TwinPeaks2003 (4/5) : "(...) Premier choc, premier coup de cœur de cette compétition cannoise version 2025 avec Sound of Falling ! Niveau mise en scène, c'est extraordinaire : nous sommes dans la confession, dans le secret à chaque instant. Des plans-séquences de folie aussi. Ce qui est aussi méga impressionnant, c'est le travail sur le son, d'une angoisse terrible. Tout cela lié à la bonne idée du grain à l'image, qui permet de crypter parfois certains moments de vie des personnages, ou plutôt de leurs cauchemars. (...)"
Un récit trop âpre
Le film a autant fasciné les spectateurs conquis qu'il a attiré les critiques de ses détracteurs. La majorité des reproches portent sur la complexité de son récit, jugé trop hermétique, certains allant jusqu'à le considérer comme un simple exercice esthétique.
Shawn777 du Club Allociné (3,5/5) : "Mais à travers ces diverses générations et même si le film dure plus de deux heures, on a du mal à accorder assez de temps à chacune. D'autant plus que l'on met pas mal de temps à rentrer dans l'intrigue, le temps de comprendre toute cette imbrication ; l'histoire nous perdant, enfin m'ayant du moins perdu, à de nombreuses reprises, d'autant plus que rien n'est linéaire, c'est-à-dire que le film opère constamment des sauts dans le temps, accordant plus ou moins de temps à chaque époque."
Naughty Doc (3/5) : "(...) Derrière le vernis de coming-of-age stories se répondant à travers les années, la réalisatrice tisse une construction étonnante où les récits se télescopent sur 2h30, dans une ambiance spectrale donnant toute la saveur au film. Un parfum funeste et funèbre domine donc, gouverné par une facture visuelle réellement texturée et léchée. Dommage cependant qu'en termes de tenue narrative ou d'emphase ce soit régulièrement inégal : il y avait de l'élagage à faire. Mais en l'état, une proposition singulière !"
Traversay1 du Club Allociné (3/5) : "(...) Rien n'est limpide dans le film. Oubliant cela, Les Échos du passé est avant tout une expérience cinématographique extrême, qui fait davantage appel aux sens qu'à l'intelligence et qui se caractérise par une expérimentation ininterrompue, tant sur le plan visuel que sonore.
Autant dire qu'il faut voir le film avec toutes ses écoutilles ouvertes dans un exercice aux portes de l'abstraction, mais qui possède aussi ses aspects ludiques. Une alternative existe : quitter la projection au bout d'une heure, faute de repères clairs, ou rester jusqu'au bout, en prenant les scènes les unes après les autres, sans l'assurance d'arriver au but, en ayant maîtrisé tous les tenants et aboutissants."
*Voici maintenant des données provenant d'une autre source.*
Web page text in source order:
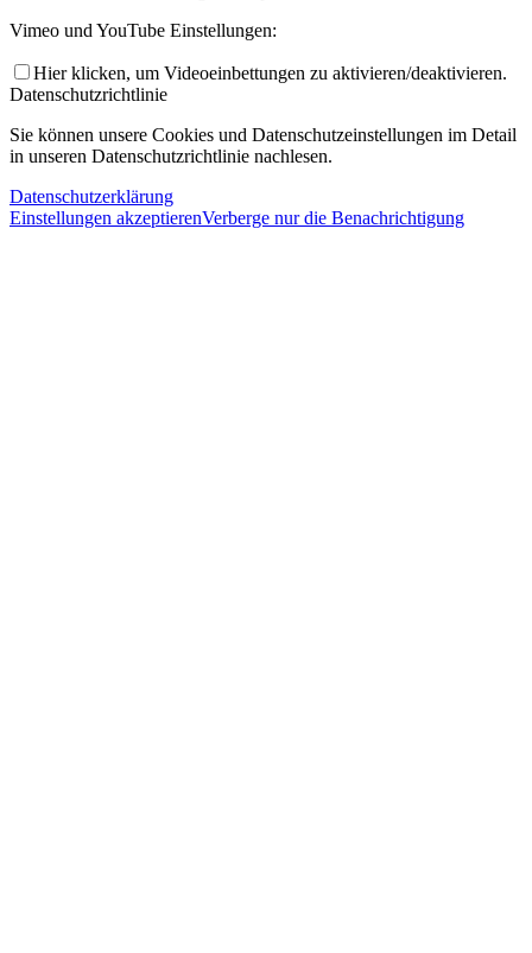
Vimeo und YouTube Einstellungen:
Hier klicken, um Videoeinbettungen zu aktivieren/deaktivieren.
Datenschutzrichtlinie
Sie können unsere Cookies und Datenschutzeinstellungen im Detail
in unseren Datenschutzrichtlinie nachlesen.
Datenschutzerklärung
Einstellungen akzeptierenVerberge nur die Benachrichtigung
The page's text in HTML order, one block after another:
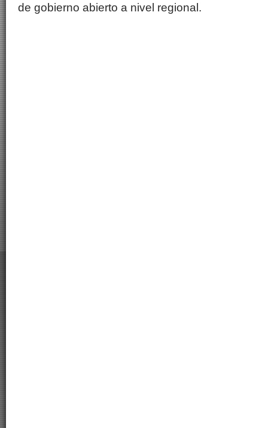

PL06 (2,5/5) : "Mais ce bel exercice de style m'a paru assez vain. Déroutant par la déconstruction temporelle de la narration, malaisant par la répétition des violences ou déviances sexuelles, macabre par l'obsession de mort qui habite les murs de cette maison. Il faut se laisser porter... mais à quel prix, et au risque de se perdre en cours de projection !"
Velocio du Club Allociné (1/5) : "Un film prétentieux et incompréhensible. Seule peut y trouver du plaisir sa réalisatrice, Mascha Schilinski, qui est arrivée à infliger pendant 150 minutes un tel pensum aux spectateurs et spectatrices qui, sans doute attiré(e)s par le sujet du film, a priori très intéressant - le poids du patriarcat sur quatre générations de femmes dans une même ferme du nord de l'Allemagne - ont jugé bon de franchir la porte d'un cinéma pour aller le voir."
En résumé
Beaucoup de spectateurs saluent la maîtrise visuelle, la richesse des images et l'atmosphère hypnotique, tandis que d'autres sont déroutés par la complexité narrative et les sauts constants dans le temps. Certains y voient un exercice esthétique fascinant, d'autres jugent le récit trop hermétique ou inégal. Une œuvre audacieuse qui séduit avant tout les amateurs de cinéma expérimental et contemplatif.
Les Échos du passé est actuellement en salles.